Elle a l'air bien cette nouvelle Apple TV, mais personnellement, j'ai une vieille télé cathodique et donc pas de prise HDMI. Est-ce qu'il est possible de la brancher via la prise péritel ou les prises RCA ?


----------



## werner75016 (4 Septembre 2010)

ca va te couter un bras l adaptateur :

http://www.cypuk.com/Synergy/SY-M388-HDMI-Down-Scaler.html

---------- Nouveau message ajouté à 10h35 ---------- Le message précédent a été envoyé à 10h31 ----------

ce cable doit couter moins cher :

http://ch.playstation.com/ps3/peripherals/detail/item49398/AV-Kabel/


----------



## fpoil (4 Septembre 2010)

Le deuxième adaptateur ne fonctionnera jamais , c'est un connecteur spécifique à la PS3.

Eh oui malheureusement il faut absolument un convertisseur numérique analogique.

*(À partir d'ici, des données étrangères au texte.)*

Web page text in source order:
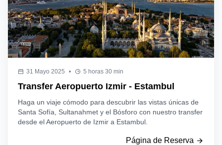
31 Mayo 2025 • 5 horas 30 min
Transfer Aeropuerto Izmir - Estambul
Haga un viaje cómodo para descubrir las vistas únicas de
Santa Sofía, Sultanahmet y el Bósforo con nuestro transfer
desde el Aeropuerto de Izmir a Estambul.
Página de Reserva
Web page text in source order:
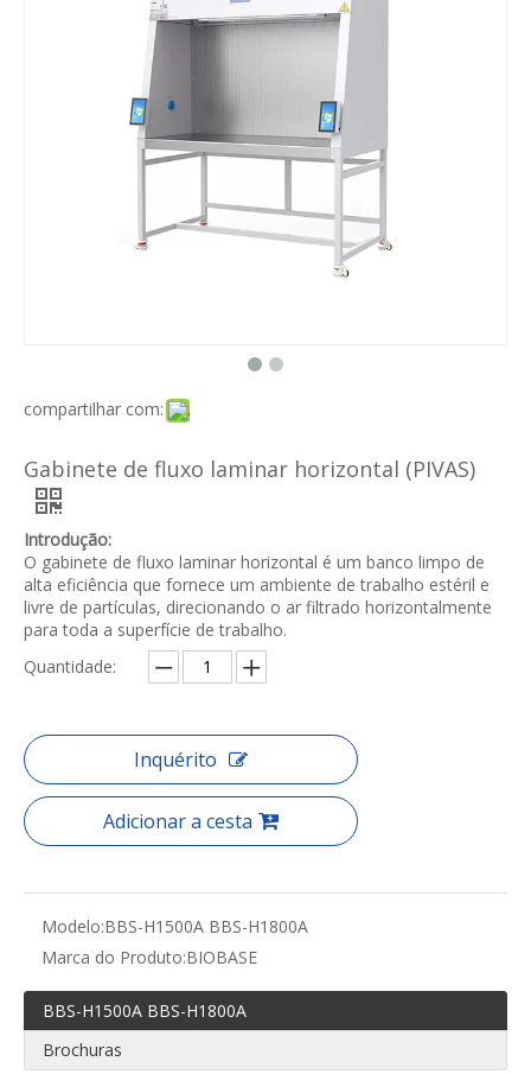
compartilhar com:
Gabinete de fluxo laminar horizontal (PIVAS)
Introdução:
O gabinete de fluxo laminar horizontal é um banco limpo de
alta eficiência que fornece um ambiente de trabalho estéril e
livre de partículas, direcionando o ar filtrado horizontalmente
para toda a superfície de trabalho.
Quantidade:
Inquérito
Adicionar a cesta
Modelo:BBS-H1500A BBS-H1800A
Marca do Produto:BIOBASE
BBS-H1500A BBS-H1800A
Brochuras
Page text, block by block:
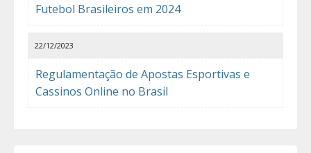
Futebol Brasileiros em 2024
Regulamentação de Apostas Esportivas e
Cassinos Online no Brasil
22/12/2023
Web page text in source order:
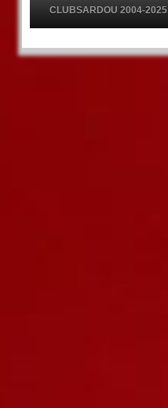
CLUBSARDOU 2004-2025
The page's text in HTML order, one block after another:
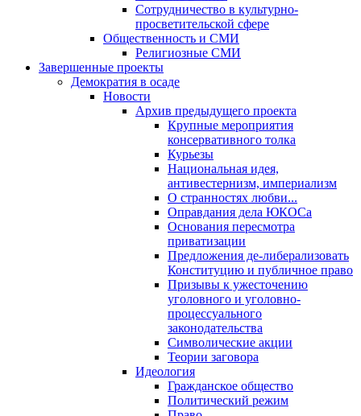
Сотрудничество в культурно-
просветительской сфере
Общественность и СМИ
Религиозные СМИ
Завершенные проекты
Демократия в осаде
Новости
Архив предыдущего проекта
Крупные мероприятия
консервативного толка
Курьезы
Национальная идея,
антивестернизм, империализм
О странностях любви...
Оправдания дела ЮКОСа
Основания пересмотра
приватизации
Предложения де-либерализовать
Конституцию и публичное право
Призывы к ужесточению
уголовного и уголовно-
процессуального
законодательства
Символические акции
Теории заговора
Идеология
Гражданское общество
Политический режим
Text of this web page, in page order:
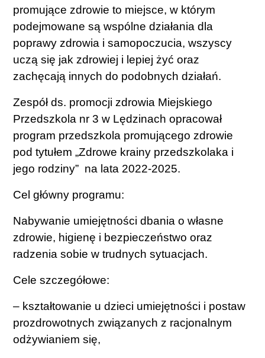
promujące zdrowie to miejsce, w którym
podejmowane są wspólne działania dla
poprawy zdrowia i samopoczucia, wszyscy
uczą się jak zdrowiej i lepiej żyć oraz
zachęcają innych do podobnych działań.
Zespół ds. promocji zdrowia Miejskiego
Przedszkola nr 3 w Lędzinach opracował
program przedszkola promującego zdrowie
pod tytułem „Zdrowe krainy przedszkolaka i
jego rodziny” na lata 2022-2025.
Cel główny programu:
Nabywanie umiejętności dbania o własne
zdrowie, higienę i bezpieczeństwo oraz
radzenia sobie w trudnych sytuacjach.
Cele szczegółowe:
– kształtowanie u dzieci umiejętności i postaw
prozdrowotnych związanych z racjonalnym
odżywianiem się,
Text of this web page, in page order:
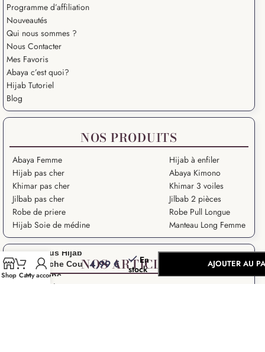
Programme d’affiliation
Nouveautés
Qui nous sommes ?
Nous Contacter
Mes Favoris
Abaya c’est quoi?
Hijab Tutoriel
Blog
NOS PRODUITS
Abaya Femme
Hijab pas cher
Khimar pas cher
Jilbab pas cher
Robe de priere
Hijab Soie de médine
Hijab à enfiler
Abaya Kimono
Khimar 3 voiles
Jilbab 2 pièces
Robe Pull Longue
Manteau Long Femme
NOS ARTICLES
Grande Ablution
Shop CartMy account
Sous Hijab
Cache Cou
Blanc
4,99€
En
stock
- +
AJOUTER AU
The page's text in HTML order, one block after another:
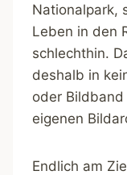
Nationalpark,
Leben in den
schlechthin.
deshalb in
oder
eigenen
Endlich am
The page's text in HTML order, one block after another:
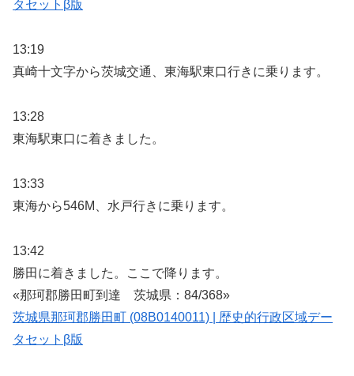
タセットβ版
13:19
真崎十文字から茨城交通、東海駅東口行きに乗ります。
13:28
東海駅東口に着きました。
13:33
東海から546M、水戸行きに乗ります。
13:42
勝田に着きました。ここで降ります。
«那珂郡勝田町到達 茨城県：84/368»
茨城県那珂郡勝田町 (08B0140011) | 歴史的行政区域デー
タセットβ版
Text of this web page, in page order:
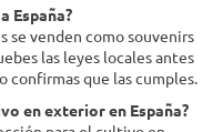
España?
se venden como souvenirs
las leyes locales antes
confirmas que las cumples.
en exterior en España?
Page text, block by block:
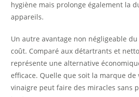
hygiène mais prolonge également la
appareils.
Un autre avantage non négligeable
coût. Comparé aux détartrants et
représente une alternative
efficace. Quelle que soit la marque de
vinaigre peut faire des miracles sans
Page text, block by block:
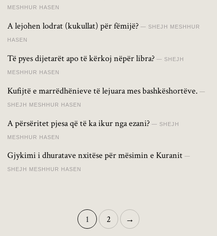
MESHHUR HASEN
A lejohen lodrat (kukullat) për fëmijë? SHEJH MESHHUR
HASEN
Të pyes dijetarët apo të kërkoj nëpër libra? SHEJH
MESHHUR HASEN
Kufijtë e marrëdhënieve të lejuara mes bashkëshortëve.
SHEJH MESHHUR HASEN
A përsëritet pjesa që të ka ikur nga ezani? SHEJH
MESHHUR HASEN
Gjykimi i dhuratave nxitëse për mësimin e Kuranit
SHEJH MESHHUR HASEN
1 2 →
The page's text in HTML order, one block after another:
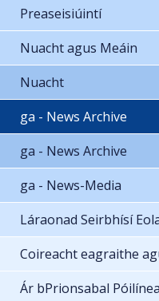
Preaseisiúintí
Nuacht agus Meáin
Nuacht
ga - News Archive
ga - News Archive
ga - News-Media
Láraonad Seirbhísí
Coireacht eagraithe
Ár bPrionsabal
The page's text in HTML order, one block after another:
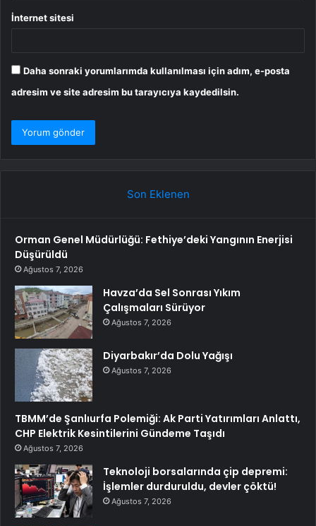
İnternet sitesi
Daha sonraki yorumlarımda kullanılması için adım, e-posta
adresim ve site adresim bu tarayıcıya kaydedilsin.
Son Eklenen
Orman Genel Müdürlüğü: Fethiye’deki Yangının Enerjisi
Düşürüldü
Ağustos 7, 2026
Havza’da Sel Sonrası Yıkım
Çalışmaları Sürüyor
Ağustos 7, 2026
Diyarbakır’da Dolu Yağışı
Ağustos 7, 2026
TBMM’de Şanlıurfa Polemiği: Ak Parti Yatırımları Anlattı,
CHP Elektrik Kesintilerini Gündeme Taşıdı
Ağustos 7, 2026
Teknoloji borsalarında çip depremi:
İşlemler durduruldu, devler çöktü!
Ağustos 7, 2026
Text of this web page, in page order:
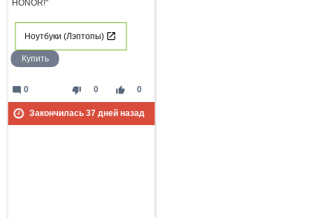
HONOR!"
Ноутбуки (Лэптопы)
Купить
thumb_down 0 thumb_up 0
mode_comment 0
Закончилась 37дней назад
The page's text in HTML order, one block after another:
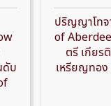
ดับ
ปริญญาโท
of
ตรี เกียร
เหรียญทอง
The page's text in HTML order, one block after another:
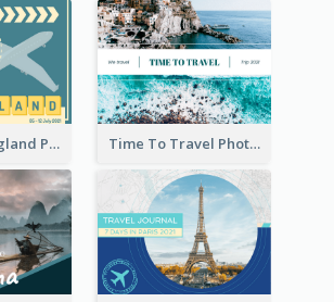
Travel To England Photo Book Time To Travel Photo Book
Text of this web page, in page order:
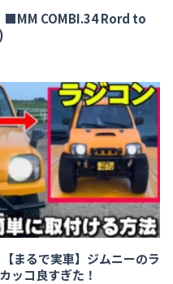
■MM COMBI.34 Rord to
るで実車】ジムニーのラ
ッコ良すぎた！
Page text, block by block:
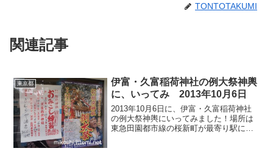
TONTOTAKUMI
関連記事
東京都
伊富・久富稲荷神社の例大祭神輿
に、いってみ 2013年10月6日
2013年10月6日に、伊富・久富稲荷神社
の例大祭神輿にいってみました！場所は
東急田園都市線の桜新町が最寄り駅にな
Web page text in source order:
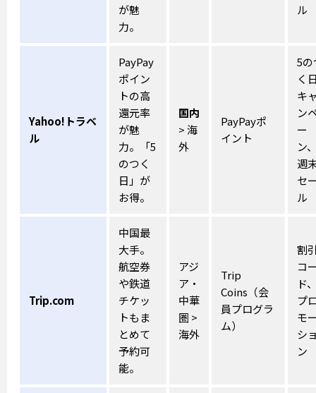
が魅
力。
ル
Yahoo!トラベ
ル
PayPay
ポイン
トの高
還元率
が魅
力。「5
のつく
日」が
お得。
国内
> 海
外
PayPayポ
イント
5の
く
キ
ン
ー
ン
週
セ
ル
Trip.com
中国最
大手。
航空券
や鉄道
チケッ
トもま
とめて
予約可
能。
アジ
ア・
中華
圏 >
海外
Trip
Coins（会
員プログラ
ム）
割
コ
ド
プ
モ
シ
ン
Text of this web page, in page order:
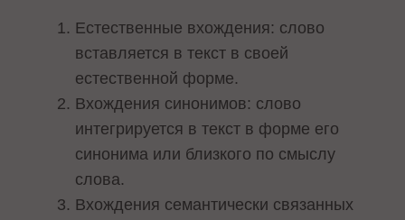
Естественные вхождения: слово
вставляется в текст в своей
естественной форме.
Вхождения синонимов: слово
интегрируется в текст в форме его
синонима или близкого по смыслу
слова.
Вхождения семантически связанных
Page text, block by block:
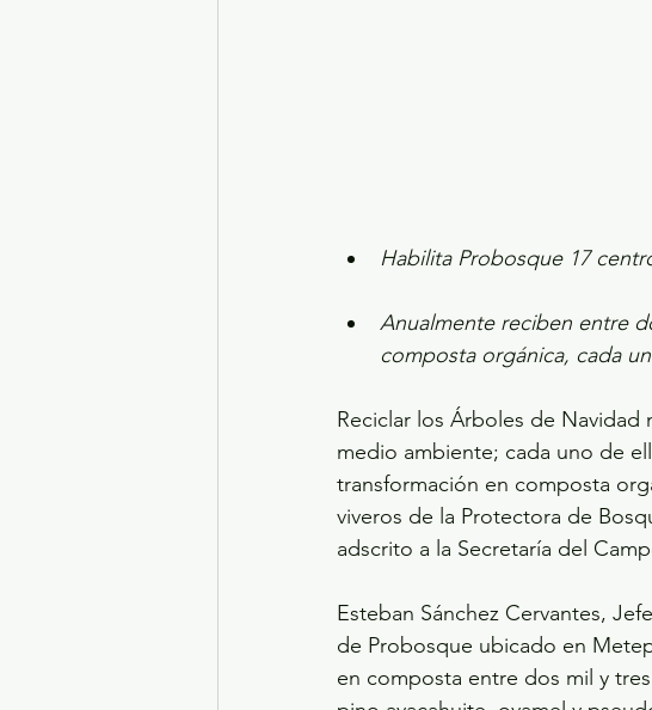
Habilita Probosque 17
Anualmente reciben entre
composta orgánica, cada
Reciclar los Árboles de Navidad
medio ambiente; cada uno de
transformación en composta
viveros de la Protectora de
adscrito a la Secretaría del
Esteban Sánchez Cervantes,
de Probosque ubicado en
en composta entre dos mil y
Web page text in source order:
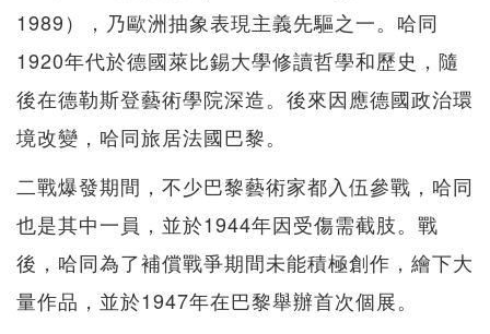
1989），乃歐洲抽象表現主義先驅之一。哈同
1920年代於德國萊比錫大學修讀哲學和歷史，隨
後在德勒斯登藝術學院深造。後來因應德國政治環
境改變，哈同旅居法國巴黎。
二戰爆發期間，不少巴黎藝術家都入伍參戰，哈同
也是其中一員，並於1944年因受傷需截肢。戰
後，哈同為了補償戰爭期間未能積極創作，繪下大
量作品，並於1947年在巴黎舉辦首次個展。
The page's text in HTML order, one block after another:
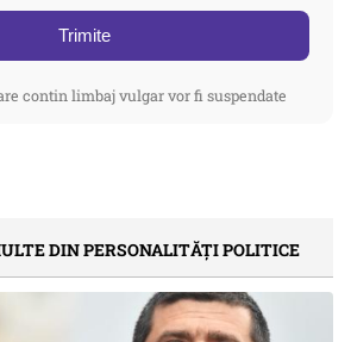
Trimite
contin limbaj vulgar vor fi suspendate
DIN PERSONALITĂȚI POLITICE
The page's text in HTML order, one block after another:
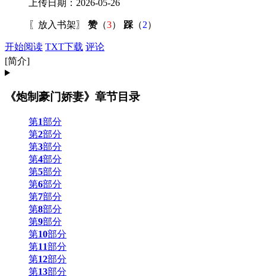
上传日期：2026-05-26
〖 放入书架〗 赞（3） 踩 （2）
开始阅读 TXT下载 评论
[简介]
《炮制豪门娇妻》章节目录
第1部分
第2部分
第3部分
第4部分
第5部分
第6部分
第7部分
第8部分
第9部分
第10部分
第11部分
第12部分
第13部分
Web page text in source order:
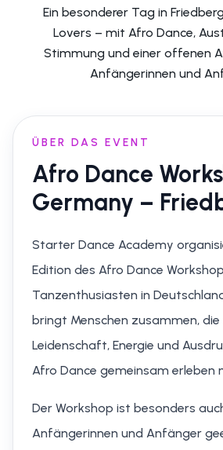
Ein besonderer Tag in
Lovers – mit Afro Dance,
Stimmung und einer offenen
Anfängerinnen und
ÜBER DAS EVENT
Afro Dance
Germany –
Starter Dance Academy
Edition des Afro Dance
Tanzenthusiasten in
bringt Menschen zusammen, die
Leidenschaft, Energie und
Afro Dance gemeinsam erleben
Der Workshop ist besonders
Anfängerinnen und Anfänger
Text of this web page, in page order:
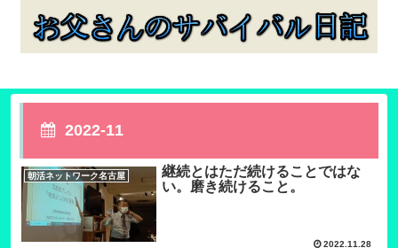
2022-11
朝活ネットワーク名古屋
継続とはただ続けることではな
い。磨き続けること。
2022.11.28
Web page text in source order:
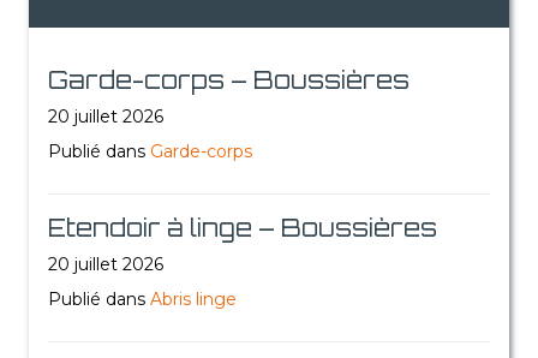
Garde-corps – Boussières
20 juillet 2026
Publié dans Garde-corps
Etendoir à linge – Boussières
20 juillet 2026
Publié dans Abris linge
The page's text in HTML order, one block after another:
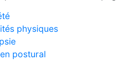
physiques
postural
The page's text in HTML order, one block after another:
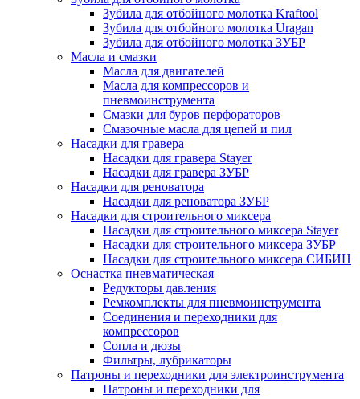
Зубила для отбойного молотка Kraftool
Зубила для отбойного молотка Uragan
Зубила для отбойного молотка ЗУБР
Масла и смазки
Масла для двигателей
Масла для компрессоров и
пневмоинструмента
Смазки для буров перфораторов
Смазочные масла для цепей и пил
Насадки для гравера
Насадки для гравера Stayer
Насадки для гравера ЗУБР
Насадки для реноватора
Насадки для реноватора ЗУБР
Насадки для строительного миксера
Насадки для строительного миксера Stayer
Насадки для строительного миксера ЗУБР
Насадки для строительного миксера СИБИН
Оснастка пневматическая
Редукторы давления
Ремкомплекты для пневмоинструмента
Соединения и переходники для
компрессоров
Сопла и дюзы
Фильтры, лубрикаторы
Патроны и переходники для электроинструмента
Патроны и переходники для
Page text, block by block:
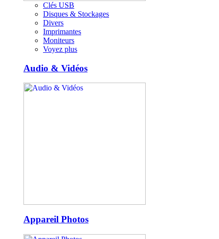
Clés USB
Disques & Stockages
Divers
Imprimantes
Moniteurs
Voyez plus
Audio & Vidéos
Appareil Photos
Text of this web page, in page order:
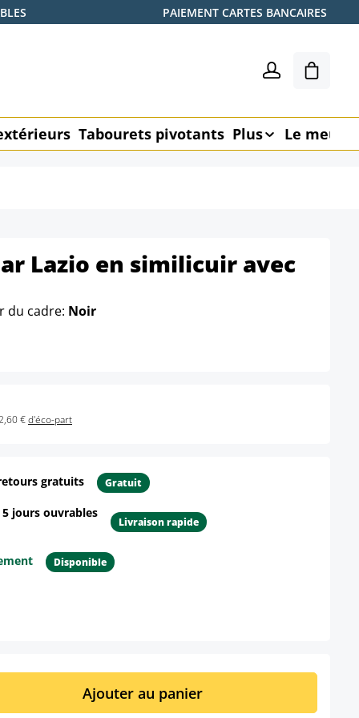
PAIEMENT CARTES BANCAIRES
Le
Tabourets pivotants Plus Le
Lazio en similicuir avec
du cadre: Noir
€d'éco-part
gratuits Gratuit
jours ouvrables
Livraison rapide
Disponible
le produit
: Entrez la quantité souhaitée ou
Ajouter au panier
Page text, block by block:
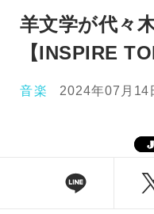
羊文学が代々
【INSPIRE
音楽 2024年07月14
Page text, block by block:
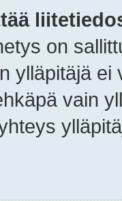
on
ylläpitäjä
vain
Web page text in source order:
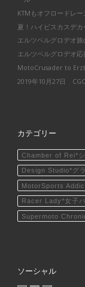
KTMもオフロードレ
夏！ハイビスカスデカ
エルツベルグロデオ
エルツベルグロデオ応
MotoCrusader to
2019年10月27日
カテゴリー
Chamber of Rei*シ
Design Studio*グ
MotorSports
Racer Lady*女子
Supermoto
ソーシャル
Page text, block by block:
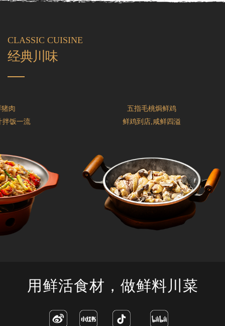
CLASSIC CUISINE
经典川味
肉
饭一流
五指毛桃焗鲜鸡
鲜鸡到店,咸鲜四溢
用鲜活食材，做鲜料川菜
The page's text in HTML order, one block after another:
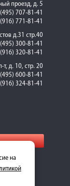
проезд, д. 5
(495) 707-81-41
(916) 771-81-41
д.31 стр.40
(495) 300-81-41
(916) 320-81-41
т, д. 10, стр. 20
(495) 600-81-41
(916) 324-81-41
к
на
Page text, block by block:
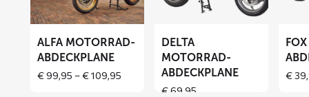
Abdeckplane
ALFA MOTORRAD-
ABDECKPLANE
€99,95 –€109,95Price
Abdeckplane
DELTA
MOTORRAD-
ABDECKPLANE
€69,95
€
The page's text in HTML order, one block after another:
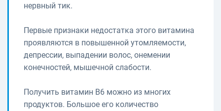
нервный тик.
Первые признаки недостатка этого витамина
проявляются в повышенной утомляемости,
депрессии, выпадении волос, онемении
конечностей, мышечной слабости.
Получить витамин В6 можно из многих
продуктов. Большое его количество
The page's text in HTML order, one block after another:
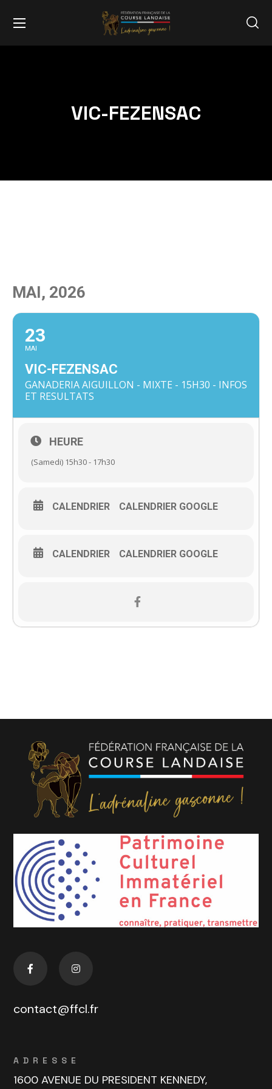
VIC-FEZENSAC
MAI, 2026
23
MAI
VIC-FEZENSAC
GANADERIA AIGUILLON - MIXTE - 15H30 - INFOS
ET RESULTATS
HEURE
(Samedi) 15h30 - 17h30
CALENDRIER CALENDRIER GOOGLE
CALENDRIER CALENDRIER GOOGLE
contact@ffcl.fr
ADRESSE
1600 AVENUE DU PRESIDENT KENNEDY,
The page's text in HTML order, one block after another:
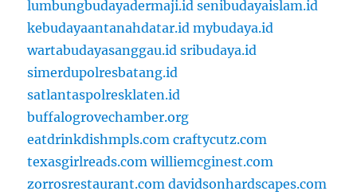
lumbungbudayadermaji.id senibudayaislam.id
kebudayaantanahdatar.id mybudaya.id
wartabudayasanggau.id sribudaya.id
simerdupolresbatang.id
satlantaspolresklaten.id
buffalogrovechamber.org
eatdrinkdishmpls.com craftycutz.com
texasgirlreads.com williemcginest.com
zorrosrestaurant.com davidsonhardscapes.com
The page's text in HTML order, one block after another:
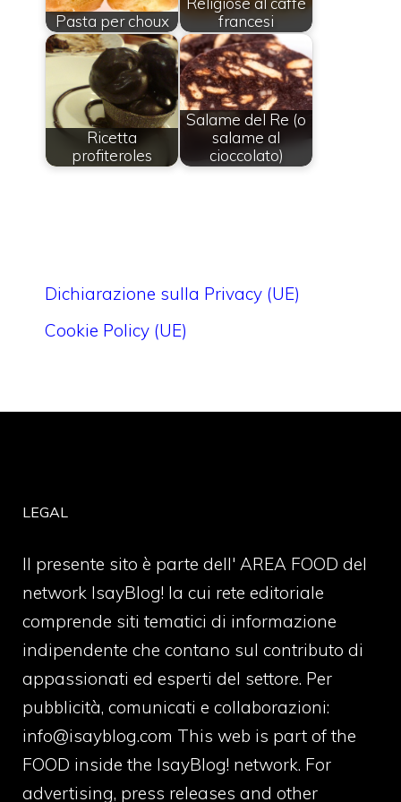
Pasta per choux
francesi
Ricetta
profiteroles
Salame del Re (o
salame al
cioccolato)
Dichiarazione sulla Privacy (UE)
Cookie Policy (UE)
LEGAL
Il presente sito è parte dell' AREA FOOD del
network IsayBlog! la cui rete editoriale
comprende siti tematici di informazione
indipendente che contano sul contributo di
appassionati ed esperti del settore. Per
pubblicità, comunicati e collaborazioni:
info@isayblog.com This web is part of the
FOOD inside the IsayBlog! network. For
advertising, press releases and other
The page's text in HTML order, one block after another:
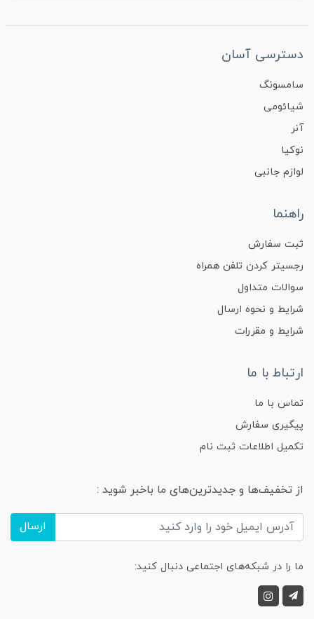
دسترسی آسان
سامسونگ
شیائومی
آنر
نوکیا
لوازم جانبی
راهنما
ثبت سفارش
رجسیتر کردن تلفن همراه
سوالات متداول
شرایط و نحوه ارسال
شرایط و مقررات
ارتباط با ما
تماس با ما
پیگیری سفارش
تکمیل اطلاعات ثبت نام
از تخفیف‌ها و جدیدترین‌های ما باخبر شوید :
ارسال
ما را در شبکه‌های اجتماعی دنبال کنید:
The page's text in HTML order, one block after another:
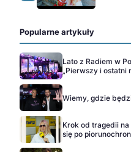
Popularne artykuły
Lato z Radiem w
„Pierwszy i ostatni
Wiemy, gdzie
Krok od tragedii na
się po

Sur l'actuelle-ancienne atv, il y a un hack pour activer un signal composite sur une des sorties composantes (yuv, les fiches bleu rouge vert) et brancher alors celle-ci sur une tv cathodique.


----------



## Pan (4 Septembre 2010)

werner75016 a dit:


> ca va te couter un bras l adaptateur :


Je n'ai trouvé le prix qu'en monnaie polonaise, ce qui fait à peu près 380 euros.


----------